Stored dataset items

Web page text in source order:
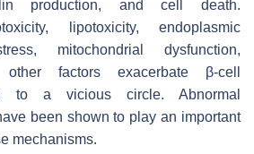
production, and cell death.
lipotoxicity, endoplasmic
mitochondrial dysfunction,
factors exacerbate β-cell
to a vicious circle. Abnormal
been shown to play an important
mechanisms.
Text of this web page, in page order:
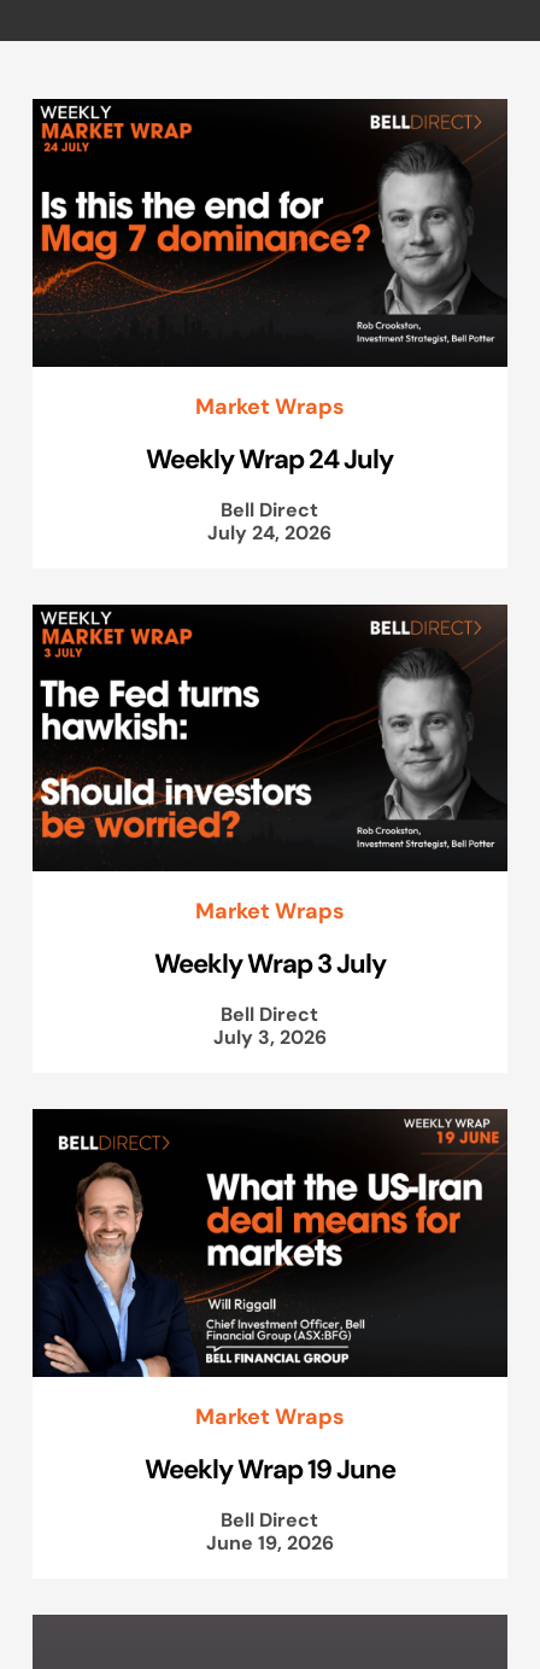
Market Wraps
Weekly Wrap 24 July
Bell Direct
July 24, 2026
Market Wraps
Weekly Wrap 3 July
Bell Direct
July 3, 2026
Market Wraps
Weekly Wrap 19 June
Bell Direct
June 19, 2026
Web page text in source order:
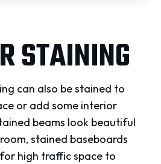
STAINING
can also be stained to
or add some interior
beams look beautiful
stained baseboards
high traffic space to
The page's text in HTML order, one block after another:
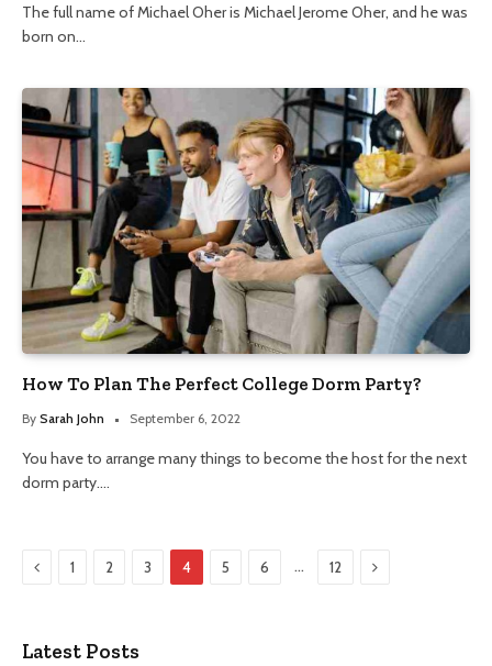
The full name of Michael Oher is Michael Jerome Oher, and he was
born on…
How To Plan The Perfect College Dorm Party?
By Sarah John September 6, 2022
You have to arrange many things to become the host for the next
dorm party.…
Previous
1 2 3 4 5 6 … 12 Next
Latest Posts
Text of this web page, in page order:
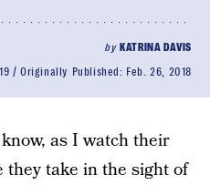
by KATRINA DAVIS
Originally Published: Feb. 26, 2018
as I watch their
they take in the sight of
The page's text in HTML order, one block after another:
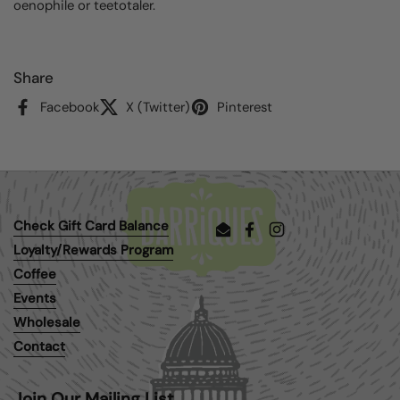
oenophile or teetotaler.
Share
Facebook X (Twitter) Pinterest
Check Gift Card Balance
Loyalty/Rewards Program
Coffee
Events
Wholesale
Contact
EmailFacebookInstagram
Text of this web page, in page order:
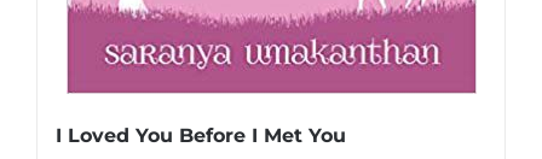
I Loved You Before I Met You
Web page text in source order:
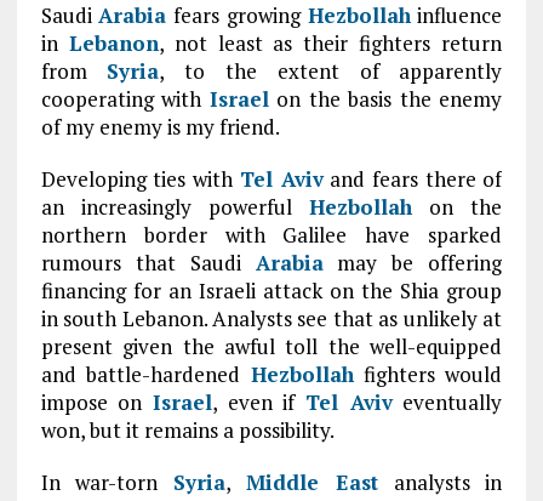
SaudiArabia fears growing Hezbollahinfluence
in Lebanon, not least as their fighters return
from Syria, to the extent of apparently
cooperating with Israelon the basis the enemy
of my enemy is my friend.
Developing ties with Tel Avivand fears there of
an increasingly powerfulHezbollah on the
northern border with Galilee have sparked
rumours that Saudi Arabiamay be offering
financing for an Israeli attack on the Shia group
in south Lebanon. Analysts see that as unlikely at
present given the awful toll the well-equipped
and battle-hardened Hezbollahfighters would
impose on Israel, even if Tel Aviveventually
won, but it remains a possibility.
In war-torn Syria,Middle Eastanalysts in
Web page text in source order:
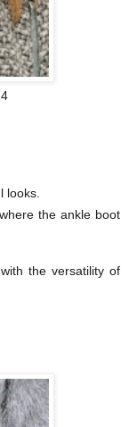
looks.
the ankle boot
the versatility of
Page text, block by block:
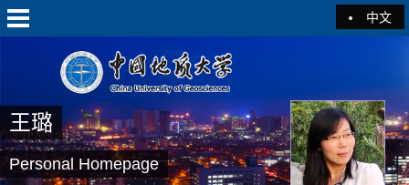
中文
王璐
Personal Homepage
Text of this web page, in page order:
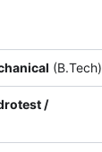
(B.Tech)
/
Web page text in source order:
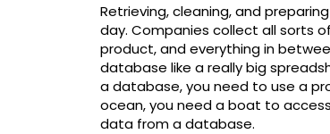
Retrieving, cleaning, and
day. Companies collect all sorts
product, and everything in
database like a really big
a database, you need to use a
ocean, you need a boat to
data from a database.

YOUR TASK: A picture must not appear in the copy. Transcribe exactly the lines from the one with "Page text, block" through the final line of the entries, both included, and no more.

WRITTEN RESPONSE:
Page text, block by block:
中文
王璐
Personal Homepage
Text of this web page, in page order:
(B.Tech)
/
Web page text in source order:
Retrieving, cleaning, and
day. Companies collect all sorts
product, and everything in
database like a really big
a database, you need to use a
ocean, you need a boat to
data from a database.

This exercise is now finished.